The vital signs information calculated as described above can be connected to the smartphone 100 of the person or guardian through the communication module (BLE) 72 located on the circuit board 40 and displayed on the screen. This interfacing means Bluetooth, Wi-Fi, etc., but not particularly limited. Therefore, continuous remote monitoring is possible through a smartphone or PC, which does not require waiting for a caregiver or guardian for 24 hours, and it is possible to contact an emergency center, hospital, or guardian in an emergency. That is, the skin temperature and heart rate information measured by the sensor is transmitted to the circuit board while the lower part of the case 10 is placed on the skin, and the signal from the ambient temperature sensor is transmitted from the circuit board to the bootstrap method and the multivariate regression method. The body temperature of the core is calculated and measured together with the calculated temperature estimation correction coefficient, and vital sign information such as core body temperature is transmitted to the smartphone or PC of the person concerned such as the person or caregiver through wireless communication such as Bluetooth or WIFI for continuous monitoring. It is possible.

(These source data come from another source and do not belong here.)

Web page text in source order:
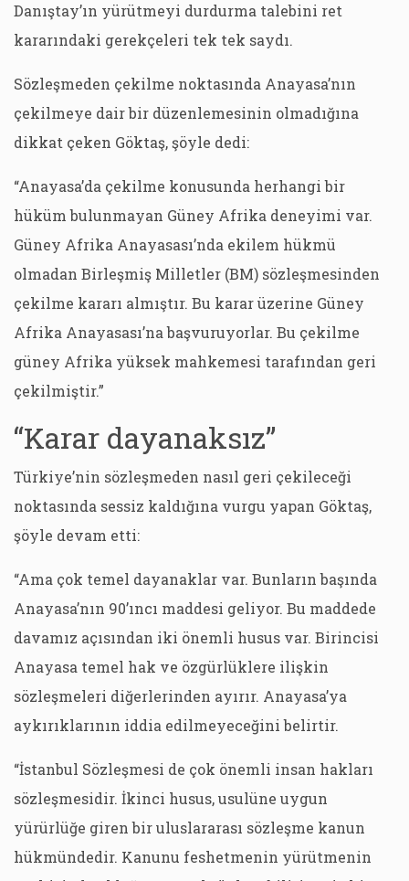
Danıştay’ın yürütmeyi durdurma talebini ret
kararındaki gerekçeleri tek tek saydı.
Sözleşmeden çekilme noktasında Anayasa’nın
çekilmeye dair bir düzenlemesinin olmadığına
dikkat çeken Göktaş, şöyle dedi:
“Anayasa’da çekilme konusunda herhangi bir
hüküm bulunmayan Güney Afrika deneyimi var.
Güney Afrika Anayasası’nda ekilem hükmü
olmadan Birleşmiş Milletler (BM) sözleşmesinden
çekilme kararı almıştır. Bu karar üzerine Güney
Afrika Anayasası’na başvuruyorlar. Bu çekilme
güney Afrika yüksek mahkemesi tarafından geri
çekilmiştir.”
“Karar dayanaksız”
Türkiye’nin sözleşmeden nasıl geri çekileceği
noktasında sessiz kaldığına vurgu yapan Göktaş,
şöyle devam etti:
“Ama çok temel dayanaklar var. Bunların başında
Anayasa’nın 90’ıncı maddesi geliyor. Bu maddede
davamız açısından iki önemli husus var. Birincisi
Anayasa temel hak ve özgürlüklere ilişkin
sözleşmeleri diğerlerinden ayırır. Anayasa’ya
aykırıklarının iddia edilmeyeceğini belirtir.
“İstanbul Sözleşmesi de çok önemli insan hakları
sözleşmesidir. İkinci husus, usulüne uygun
yürürlüğe giren bir uluslararası sözleşme kanun
hükmündedir. Kanunu feshetmenin yürütmenin
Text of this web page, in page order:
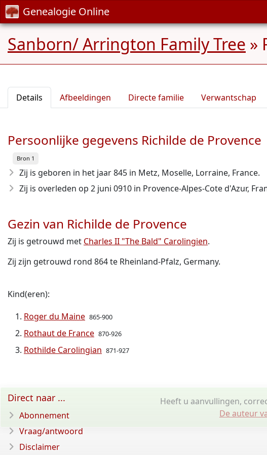
Genealogie Online
Sanborn/ Arrington Family Tree »
Details Afbeeldingen Directe familie Verwantschap
Persoonlijke gegevens Richilde de Provence
Bron 1
Zij is geboren in het jaar 845 in Metz, Moselle, Lorraine, France.
Zij is overleden op 2 juni 0910 in Provence-Alpes-Cote d'Azur,
Gezin van Richilde de Provence
Zij is getrouwd met Charles II "The Bald" Carolingien.
Zij zijn getrouwd rond 864 te Rheinland-Pfalz, Germany.
Kind(eren):
Roger du Maine 865-900
Rothaut de France 870-926
Rothilde Carolingian 871-927
Heeft u aanvullingen,
De auteur
Direct naar ...
Abonnement
Vraag/antwoord
Disclaimer
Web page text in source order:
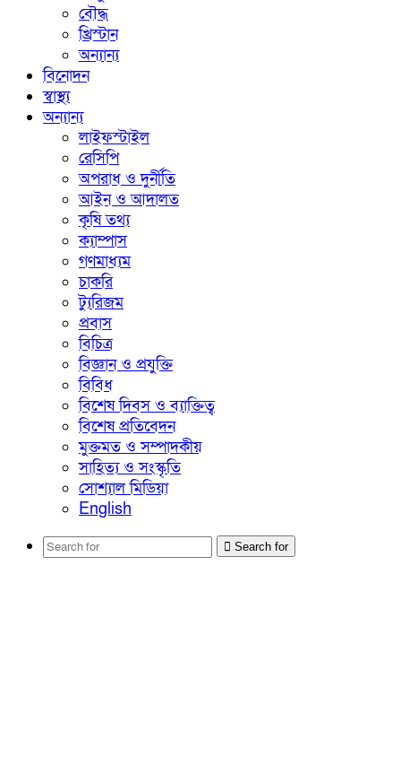
বৌদ্ধ
খ্রিস্টান
অন্যান্য
বিনোদন
স্বাস্থ্য
অন্যান্য
লাইফস্টাইল
রেসিপি
অপরাধ ও দুর্নীতি
আইন ও আদালত
কৃষি তথ্য
ক্যাম্পাস
গণমাধ্যম
চাকরি
ট্যুরিজম
প্রবাস
বিচিত্র
বিজ্ঞান ও প্রযুক্তি
বিবিধ
বিশেষ দিবস ও ব্যাক্তিত্ব
বিশেষ প্রতিবেদন
মুক্তমত ও সম্পাদকীয়
সাহিত্য ও সংস্কৃতি
সোশ্যাল মিডিয়া
English
Search for
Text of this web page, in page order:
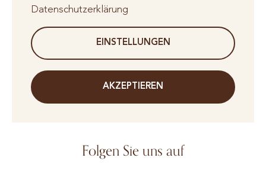
Datenschutzerklärung
EINSTELLUNGEN
AKZEPTIEREN
Folgen Sie uns auf
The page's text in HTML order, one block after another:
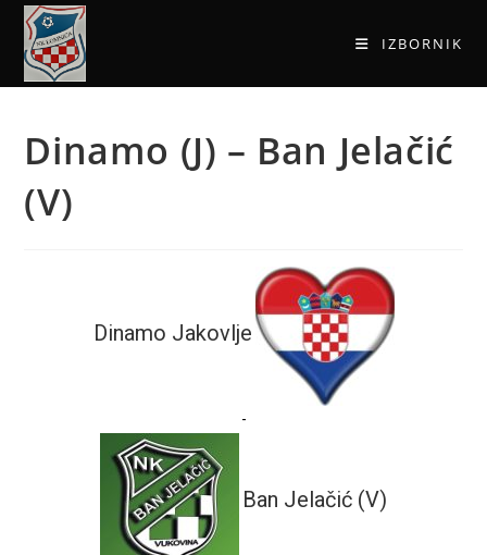
IZBORNIK
Dinamo (J) – Ban Jelačić
(V)
Dinamo Jakovlje
-
Ban Jelačić (V)

Ambient temperature sensor related to temperature measurement in clothes or in an exposed space is mounted by making a heat isolation island as far as possible from the heating part of the circuit board 40 and as close as possible to the upper case 12. Therefore, the external temperature must be easily measured, and thermal epoxy or thermally conductive pads, tapes, etc. are used for each temperature sensor and case 10. The skin temperature sensor 30a and the pulse sensor 32 attached to the lower case 14 and electrically connected to the circuit board 40, and the ambient temperature sensor 30b mounted on the upper part of the circuit board 40 are analog It is connected to the signal processing device and the CPU 36.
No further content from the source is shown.